I think I can spot a few serious errors in your code sample. The syntax error is that you have unbalanced parentheses in the exp(... statements. They should be like this:
tempi = exp(linear_interpolation(alt, temp, size(alt), alti) ) ! <- extra ")"
nuei = exp(linear_interpolation(alt, nue, size(alt), alti) )
oxyi = exp(linear_interpolation(alt, oxy, size(alt), alti) )
It's precisely things like this that can produce long strings of confusing errors like you're getting; therefore the advice Dave and Jonathan have given can't be repeated often enough.
Another error (the "unclassifiable statement") applies to your loops:
do(i=1, nend)
! ...
do(z=1, 100, dz)
! ...
These should be written without parentheses.

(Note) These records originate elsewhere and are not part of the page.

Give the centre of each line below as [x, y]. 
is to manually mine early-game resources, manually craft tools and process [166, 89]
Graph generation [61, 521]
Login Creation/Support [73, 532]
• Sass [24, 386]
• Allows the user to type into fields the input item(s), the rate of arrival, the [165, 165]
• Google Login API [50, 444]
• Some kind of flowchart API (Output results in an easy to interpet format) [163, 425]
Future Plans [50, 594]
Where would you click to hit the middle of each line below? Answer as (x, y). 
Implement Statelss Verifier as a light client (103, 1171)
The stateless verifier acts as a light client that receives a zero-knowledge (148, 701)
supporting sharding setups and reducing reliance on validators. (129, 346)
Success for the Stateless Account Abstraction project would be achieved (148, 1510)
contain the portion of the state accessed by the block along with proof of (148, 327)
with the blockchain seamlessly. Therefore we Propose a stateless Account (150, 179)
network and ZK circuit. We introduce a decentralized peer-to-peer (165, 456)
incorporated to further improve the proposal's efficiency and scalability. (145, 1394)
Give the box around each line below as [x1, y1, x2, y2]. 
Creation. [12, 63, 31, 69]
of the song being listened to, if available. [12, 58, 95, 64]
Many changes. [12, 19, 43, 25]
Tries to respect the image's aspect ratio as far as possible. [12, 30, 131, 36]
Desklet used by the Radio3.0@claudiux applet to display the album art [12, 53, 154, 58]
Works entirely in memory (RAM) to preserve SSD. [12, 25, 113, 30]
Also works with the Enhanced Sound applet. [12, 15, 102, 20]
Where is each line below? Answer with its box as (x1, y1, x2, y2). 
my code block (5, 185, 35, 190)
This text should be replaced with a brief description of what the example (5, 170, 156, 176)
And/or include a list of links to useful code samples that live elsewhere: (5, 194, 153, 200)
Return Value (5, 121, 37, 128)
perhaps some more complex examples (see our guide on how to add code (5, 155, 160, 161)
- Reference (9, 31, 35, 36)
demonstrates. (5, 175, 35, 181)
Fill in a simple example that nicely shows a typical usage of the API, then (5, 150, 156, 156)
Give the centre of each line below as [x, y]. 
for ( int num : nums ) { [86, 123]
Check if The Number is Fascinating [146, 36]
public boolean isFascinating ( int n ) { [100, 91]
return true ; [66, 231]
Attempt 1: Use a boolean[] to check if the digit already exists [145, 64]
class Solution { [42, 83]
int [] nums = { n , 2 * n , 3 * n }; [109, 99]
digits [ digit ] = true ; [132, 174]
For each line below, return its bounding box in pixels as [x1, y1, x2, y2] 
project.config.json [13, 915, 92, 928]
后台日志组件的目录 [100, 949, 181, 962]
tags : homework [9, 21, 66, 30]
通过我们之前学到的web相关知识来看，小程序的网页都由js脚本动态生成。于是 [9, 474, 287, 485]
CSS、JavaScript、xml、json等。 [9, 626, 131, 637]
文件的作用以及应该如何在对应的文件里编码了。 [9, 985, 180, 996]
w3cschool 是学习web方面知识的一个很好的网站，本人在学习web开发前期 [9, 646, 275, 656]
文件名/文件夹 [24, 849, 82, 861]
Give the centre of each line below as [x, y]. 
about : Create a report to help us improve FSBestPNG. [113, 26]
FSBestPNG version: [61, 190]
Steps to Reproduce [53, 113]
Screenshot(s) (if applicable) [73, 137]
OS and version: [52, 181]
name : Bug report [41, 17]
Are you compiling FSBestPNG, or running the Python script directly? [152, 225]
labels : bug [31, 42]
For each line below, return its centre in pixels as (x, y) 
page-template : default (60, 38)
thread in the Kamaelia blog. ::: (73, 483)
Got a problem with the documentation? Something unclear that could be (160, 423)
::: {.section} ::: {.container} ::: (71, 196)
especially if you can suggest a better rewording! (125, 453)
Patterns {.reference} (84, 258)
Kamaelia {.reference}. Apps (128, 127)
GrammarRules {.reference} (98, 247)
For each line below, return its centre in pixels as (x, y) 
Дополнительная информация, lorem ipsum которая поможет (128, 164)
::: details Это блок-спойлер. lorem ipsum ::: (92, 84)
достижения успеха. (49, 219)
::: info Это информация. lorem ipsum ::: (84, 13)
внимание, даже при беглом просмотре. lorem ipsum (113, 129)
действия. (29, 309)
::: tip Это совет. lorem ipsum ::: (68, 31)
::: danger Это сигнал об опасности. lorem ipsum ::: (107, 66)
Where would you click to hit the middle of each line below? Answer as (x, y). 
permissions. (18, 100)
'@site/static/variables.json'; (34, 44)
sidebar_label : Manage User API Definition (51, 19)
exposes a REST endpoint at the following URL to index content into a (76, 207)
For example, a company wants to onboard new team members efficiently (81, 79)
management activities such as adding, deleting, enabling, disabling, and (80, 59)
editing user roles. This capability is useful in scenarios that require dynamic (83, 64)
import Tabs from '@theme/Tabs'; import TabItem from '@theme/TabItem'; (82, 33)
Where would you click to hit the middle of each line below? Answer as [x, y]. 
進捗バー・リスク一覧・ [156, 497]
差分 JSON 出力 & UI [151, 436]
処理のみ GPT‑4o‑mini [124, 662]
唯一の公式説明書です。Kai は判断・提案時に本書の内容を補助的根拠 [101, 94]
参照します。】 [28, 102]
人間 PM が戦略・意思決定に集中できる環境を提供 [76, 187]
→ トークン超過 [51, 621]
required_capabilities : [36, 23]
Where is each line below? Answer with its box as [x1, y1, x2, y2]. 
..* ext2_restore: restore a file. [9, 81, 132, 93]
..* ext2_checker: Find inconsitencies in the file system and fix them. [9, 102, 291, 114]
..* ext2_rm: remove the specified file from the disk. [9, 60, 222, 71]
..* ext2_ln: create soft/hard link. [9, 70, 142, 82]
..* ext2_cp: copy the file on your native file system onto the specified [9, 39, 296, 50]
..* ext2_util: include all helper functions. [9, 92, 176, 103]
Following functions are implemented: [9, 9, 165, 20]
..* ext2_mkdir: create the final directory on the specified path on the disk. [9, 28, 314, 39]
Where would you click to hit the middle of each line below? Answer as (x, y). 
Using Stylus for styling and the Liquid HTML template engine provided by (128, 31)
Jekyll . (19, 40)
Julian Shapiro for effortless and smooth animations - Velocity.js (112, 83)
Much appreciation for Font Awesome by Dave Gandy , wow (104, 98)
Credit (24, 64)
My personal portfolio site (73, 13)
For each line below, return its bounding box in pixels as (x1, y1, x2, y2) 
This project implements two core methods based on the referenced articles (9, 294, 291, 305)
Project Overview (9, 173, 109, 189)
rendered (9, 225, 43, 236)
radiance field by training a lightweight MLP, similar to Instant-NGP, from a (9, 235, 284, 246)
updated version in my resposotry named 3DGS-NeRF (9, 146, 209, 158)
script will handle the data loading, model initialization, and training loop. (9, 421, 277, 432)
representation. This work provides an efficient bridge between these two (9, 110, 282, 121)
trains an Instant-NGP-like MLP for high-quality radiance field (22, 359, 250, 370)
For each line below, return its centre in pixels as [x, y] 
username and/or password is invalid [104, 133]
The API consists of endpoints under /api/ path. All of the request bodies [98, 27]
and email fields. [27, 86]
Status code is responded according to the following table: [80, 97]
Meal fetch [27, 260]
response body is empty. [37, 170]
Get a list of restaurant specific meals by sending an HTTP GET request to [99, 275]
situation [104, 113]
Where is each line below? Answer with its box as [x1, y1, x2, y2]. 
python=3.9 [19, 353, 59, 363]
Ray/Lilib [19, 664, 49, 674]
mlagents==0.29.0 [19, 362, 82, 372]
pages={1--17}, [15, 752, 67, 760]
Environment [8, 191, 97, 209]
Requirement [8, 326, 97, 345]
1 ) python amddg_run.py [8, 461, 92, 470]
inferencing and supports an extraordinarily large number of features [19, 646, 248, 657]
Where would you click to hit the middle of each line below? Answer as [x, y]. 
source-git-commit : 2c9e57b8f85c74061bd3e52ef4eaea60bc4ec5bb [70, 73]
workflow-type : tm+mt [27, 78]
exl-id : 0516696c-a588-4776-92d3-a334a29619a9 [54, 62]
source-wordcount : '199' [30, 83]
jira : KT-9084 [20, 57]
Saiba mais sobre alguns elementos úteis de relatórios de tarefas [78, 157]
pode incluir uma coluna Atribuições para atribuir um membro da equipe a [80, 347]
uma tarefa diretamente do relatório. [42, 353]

The "data declaration error" stems from your attempt to declare and initialise multiple variables like
real dz = size(alt)/100, z, integral = 0
Along with being positioned incorrectly in the code (as noted), this can only be done with the double colon separator:
real :: dz = size(alt)/100, z, integral = 0
I personally recommend always writing declarations like this. It must be noted, though, that initialising variables like this has the side effect of implicitly giving them the save attribute. This has no effect in a main program, but is important to know; you can avoid it by putting the initialisations on a separate line.